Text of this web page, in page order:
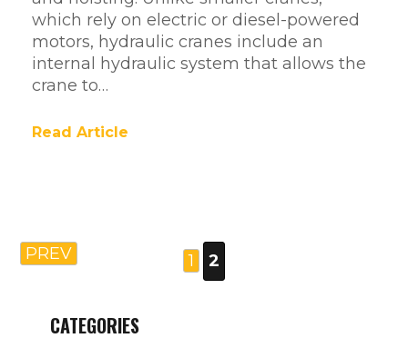
which rely on electric or diesel-powered
motors, hydraulic cranes include an
internal hydraulic system that allows the
crane to…
Read Article
PREV 1 2
CATEGORIES
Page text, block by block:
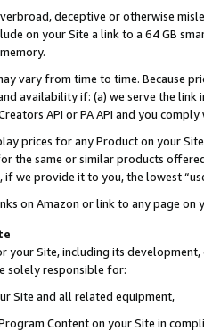
deceptive or otherwise
on your Site a link to a 64 GB
vary from time to time. Because
availability if: (a) we serve the
API or PA API and you
prices for any Product on your
the same or similar products
if we provide it to you, the lowest
on Amazon or link to any page
your Site, including its
solely responsible for:
Site and all related equipment,
Content on your Site in
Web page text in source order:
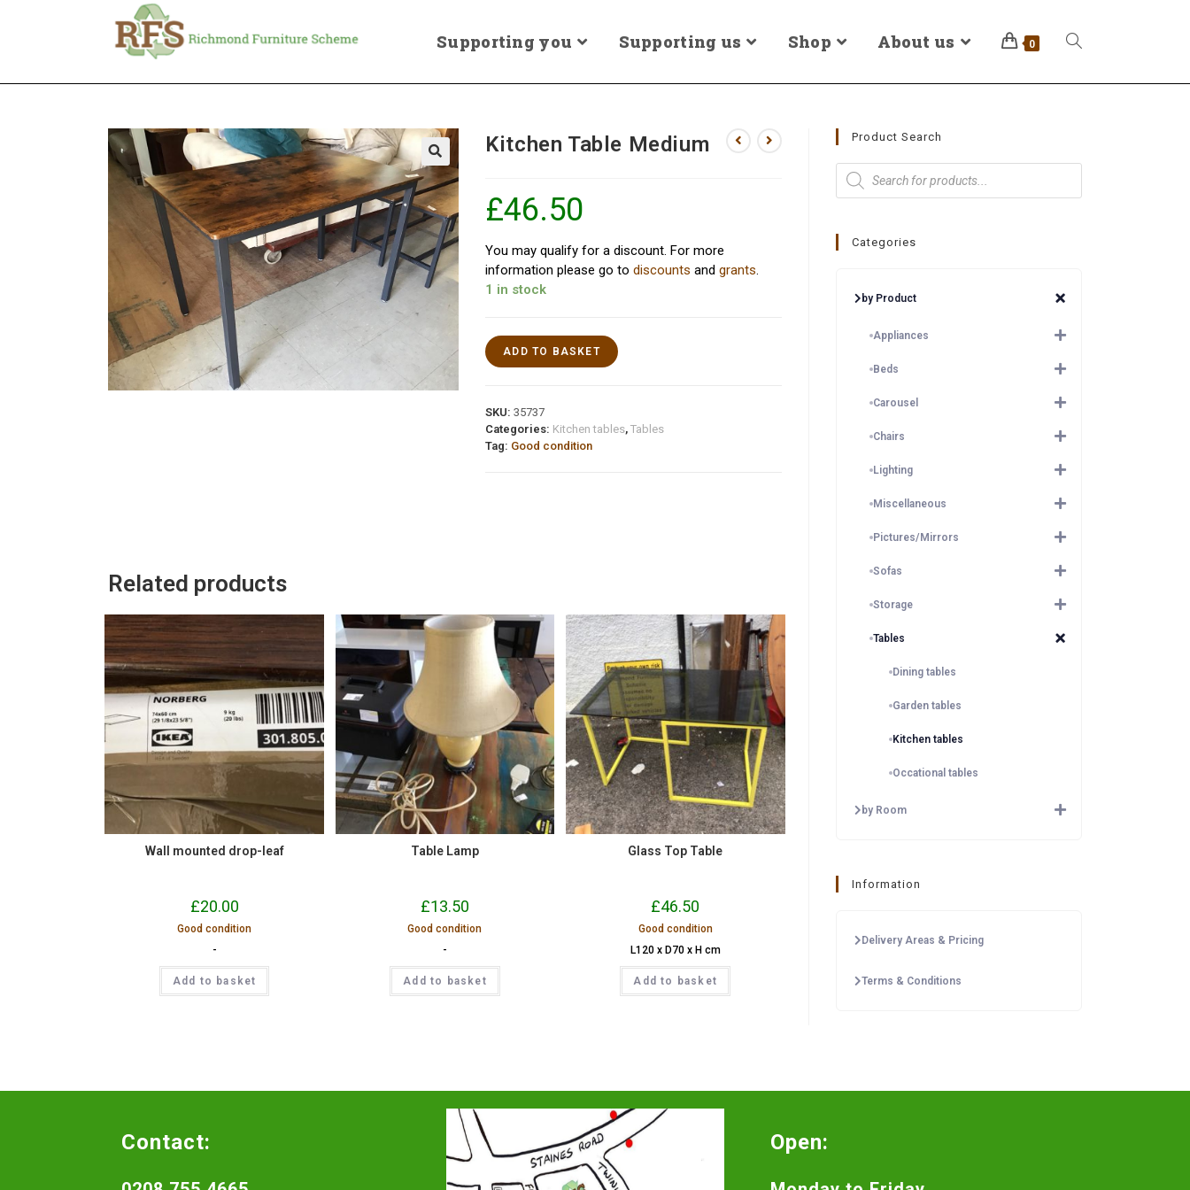
Supporting you Supporting us Shop About us 0
Kitchen Table Medium
£46.50
You may qualify for a discount. For more
information please go todiscounts andgrants.
1 in stock
ADD TO BASKET
SKU:35737
Categories: Kitchen tables,Tables
Tag: Good condition
Related products
Wall mounted drop-leaf
£20.00
Good condition
-
Add to basket
Table Lamp
£13.50
Good condition
-
Add to basket
Glass Top Table
£46.50
Good condition
L120 x D70 x H cm
Add to basket
Product Search
Categories
by Product
Appliances
Beds
Carousel
Chairs
Lighting
Miscellaneous
Pictures/Mirrors
Sofas
Storage
Tables
Dining tables
Garden tables
Kitchen tables
Occational tables
by Room
Information
Delivery Areas & Pricing
Terms & Conditions
Contact: Open:

+---+

Should there be pictures in the data, leave them out and return the rest exactly.

Solution:
Text of this web page, in page order:
which rely on electric or diesel-powered
motors, hydraulic cranes include an
internal hydraulic system that allows the
crane to…
Read Article
PREV 1 2
CATEGORIES
Page text, block by block:
deceptive or otherwise
on your Site a link to a 64 GB
vary from time to time. Because
availability if: (a) we serve the
API or PA API and you
prices for any Product on your
the same or similar products
if we provide it to you, the lowest
on Amazon or link to any page
your Site, including its
solely responsible for:
Site and all related equipment,
Content on your Site in
Web page text in source order:
Supporting you Supporting us Shop About us 0
Kitchen Table Medium
£46.50
You may qualify for a discount. For more
information please go todiscounts andgrants.
1 in stock
ADD TO BASKET
SKU:35737
Categories: Kitchen tables,Tables
Tag: Good condition
Related products
Wall mounted drop-leaf
£20.00
Good condition
-
Add to basket
Table Lamp
£13.50
Good condition
-
Add to basket
Glass Top Table
£46.50
Good condition
L120 x D70 x H cm
Add to basket
Product Search
Categories
by Product
Appliances
Beds
Carousel
Chairs
Lighting
Miscellaneous
Pictures/Mirrors
Sofas
Storage
Tables
Dining tables
Garden tables
Kitchen tables
Occational tables
by Room
Information
Delivery Areas & Pricing
Terms & Conditions
Contact: Open:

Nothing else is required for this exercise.